(Stored entries)
* * *

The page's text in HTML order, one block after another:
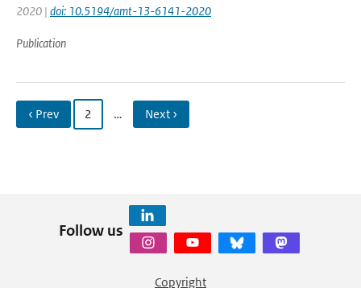
2020 | doi: 10.5194/amt-13-6141-2020
Publication
‹ Prev 2 … Next ›
Follow us
Copyright
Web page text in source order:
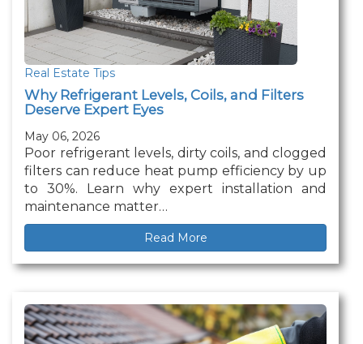
Real Estate Tips
Why Refrigerant Levels, Coils, and Filters
Deserve Expert Eyes
May 06, 2026
Poor refrigerant levels, dirty coils, and clogged
filters can reduce heat pump efficiency by up
to 30%. Learn why expert installation and
maintenance matter…
Read More
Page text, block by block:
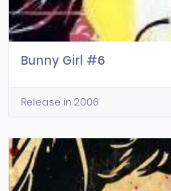
Bunny Girl #6
Release in 2006
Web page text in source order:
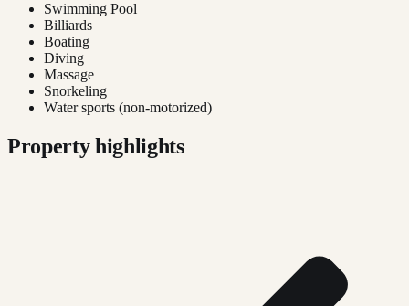
Swimming Pool
Billiards
Boating
Diving
Massage
Snorkeling
Water sports (non-motorized)
Property highlights
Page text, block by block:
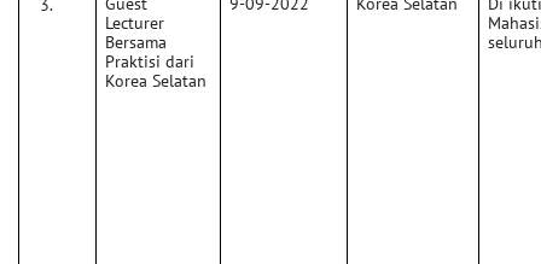
Lecturer
Bersama
Praktisi dari
Korea Selatan
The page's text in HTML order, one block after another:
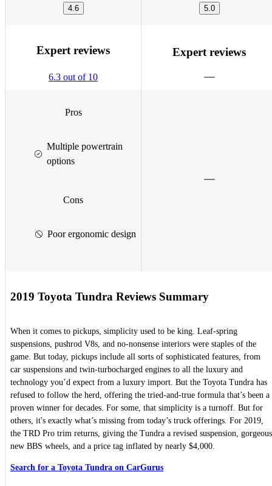
4.6 5.0
Expert reviews
6.3 out of 10
Expert reviews
Pros
Multiple powertrain
options
Cons
Poor ergonomic design
2019 Toyota Tundra Reviews Summary
When it comes to pickups, simplicity used to be king. Leaf-spring
suspensions, pushrod V8s, and no-nonsense interiors were staples of the
game. But today, pickups include all sorts of sophisticated features, from
car suspensions and twin-turbocharged engines to all the luxury and
technology you’d expect from a luxury import. But the Toyota Tundra has
refused to follow the herd, offering the tried-and-true formula that’s been a
proven winner for decades. For some, that simplicity is a turnoff. But for
others, it's exactly what’s missing from today’s truck offerings. For 2019,
the TRD Pro trim returns, giving the Tundra a revised suspension, gorgeous
new BBS wheels, and a price tag inflated by nearly $4,000.
Search for a Toyota Tundra on CarGurus
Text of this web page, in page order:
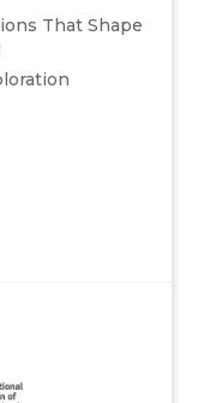
That Shape
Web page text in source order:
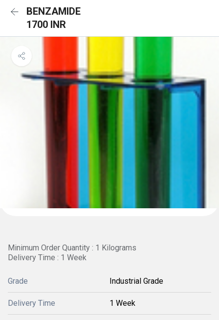
BENZAMIDE
1700 INR
Minimum Order Quantity : 1 Kilograms
Delivery Time : 1 Week
Grade Industrial Grade
Delivery Time 1 Week
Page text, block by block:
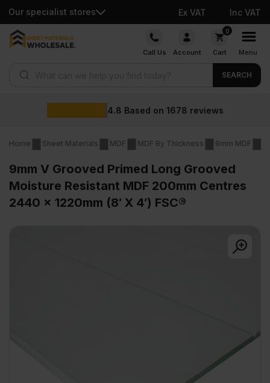
Our specialist stores Ex VAT Inc VAT
Skip
Call Us Account
0
Cart Menu
SEARCH
Home Sheet Materials MDF MDF By Thickness 9mm MDF
9mm V Grooved Primed Long Grooved
Moisture Resistant MDF 200mm Centres
2440 x 1220mm (8′ X 4′) FSC®
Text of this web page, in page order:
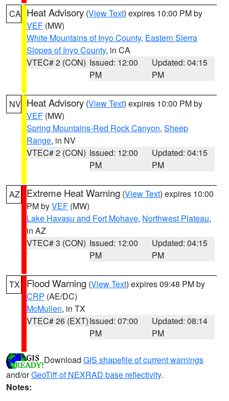
CA Heat Advisory (View Text) expires 10:00 PM by
VEF (MW)
White Mountains of Inyo County, Eastern Sierra
Slopes of Inyo County, in CA
VTEC# 2 (CON) Issued: 12:00
PM
Updated: 04:15
PM
NV Heat Advisory (View Text) expires 10:00 PM by
VEF (MW)
Spring Mountains-Red Rock Canyon, Sheep
Range, in NV
VTEC# 2 (CON) Issued: 12:00
PM
Updated: 04:15
PM
AZ Extreme Heat Warning (View Text) expires 10:00
PM byVEF (MW)
Lake Havasu and Fort Mohave, Northwest Plateau,
in AZ
VTEC# 3 (CON) Issued: 12:00
PM
Updated: 04:15
PM
TX Flood Warning (View Text) expires 09:48 PM by
CRP (AE/DC)
McMullen, in TX
VTEC# 26 (EXT)Issued: 07:00
PM
Updated: 08:14
PM
Download GIS shapefile of current warnings
and/orGeoTiff of NEXRAD base reflectivity.
Notes:
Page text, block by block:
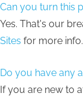
Can you turn this
Yes. That's our
Sites for more info.
Do you have any
If you are new to
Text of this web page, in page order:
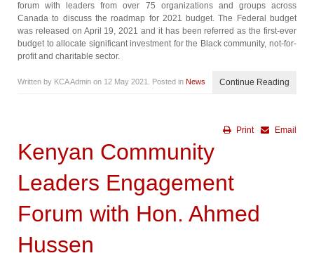
forum with leaders from over 75 organizations and groups across
Canada to discuss the roadmap for 2021 budget. The Federal budget
was released on April 19, 2021 and it has been referred as the first-ever
budget to allocate significant investment for the Black community, not-for-
profit and charitable sector.
Written by KCA Admin on 12 May 2021 . Posted in News Continue Reading
Email
Print
Kenyan Community
Leaders Engagement
Forum with Hon. Ahmed
Hussen
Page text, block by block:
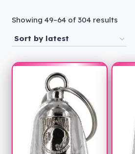
Showing 49–64 of 304 results
latest
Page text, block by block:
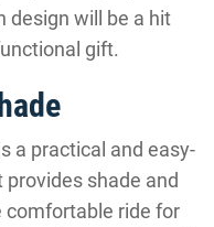
design will be a hit
gift.
a practical and easy-
shade and
comfortable ride for
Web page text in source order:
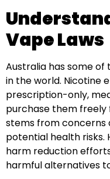
Vape Laws
Australia has some
in the world. Nicotine
prescription-only,
purchase them freely
stems from concerns
potential health risks.
harm reduction
harmful alternatives
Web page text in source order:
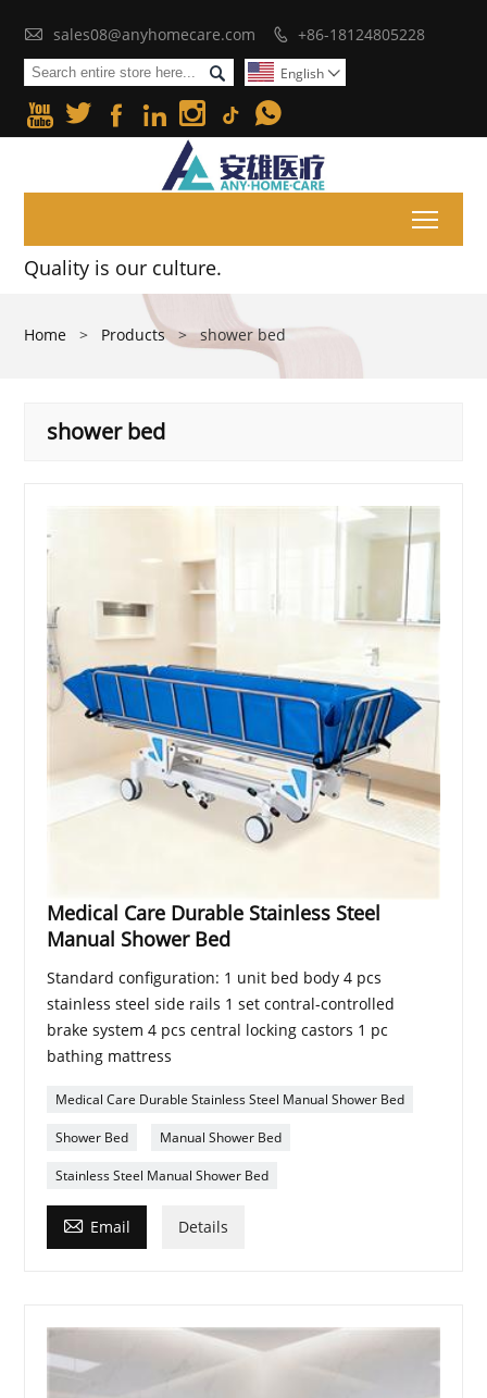
 sales08@anyhomecare.com  +86-18124805228
 English 
     
Quality is our culture.
Home > Products > shower bed
shower bed
Medical Care Durable Stainless Steel
Manual Shower Bed
Standard configuration: 1 unit bed body 4 pcs
stainless steel side rails 1 set contral-controlled
brake system 4 pcs central locking castors 1 pc
bathing mattress
Medical Care Durable Stainless Steel Manual Shower Bed
Shower Bed Manual Shower Bed
Stainless Steel Manual Shower Bed
 Email Details
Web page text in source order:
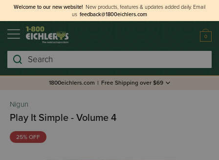
Welcome to our new website! New products, features & updates added daily. Email
us feedback@1800eichlers.com
0
Search
1800eichlers.com | Free Shipping over $69
Nigun
Play It Simple - Volume 4
25% OFF
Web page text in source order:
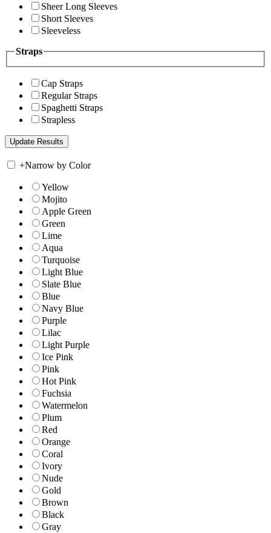
Sheer Long Sleeves
Short Sleeves
Sleeveless
Straps
Cap Straps
Regular Straps
Spaghetti Straps
Strapless
+Narrow by Color
Yellow
Mojito
Apple Green
Green
Lime
Aqua
Turquoise
Light Blue
Slate Blue
Blue
Navy Blue
Purple
Lilac
Light Purple
Ice Pink
Pink
Hot Pink
Fuchsia
Watermelon
Plum
Red
Orange
Coral
Ivory
Nude
Gold
Brown
Black
Gray

* * *

Task details: In the records above, find the lines containing "been" and copy them.

Answer below:
refused to follow the herd, offering the tried-and-true formula that’s been a
was released on April 19, 2021 and it has been referred as the first-ever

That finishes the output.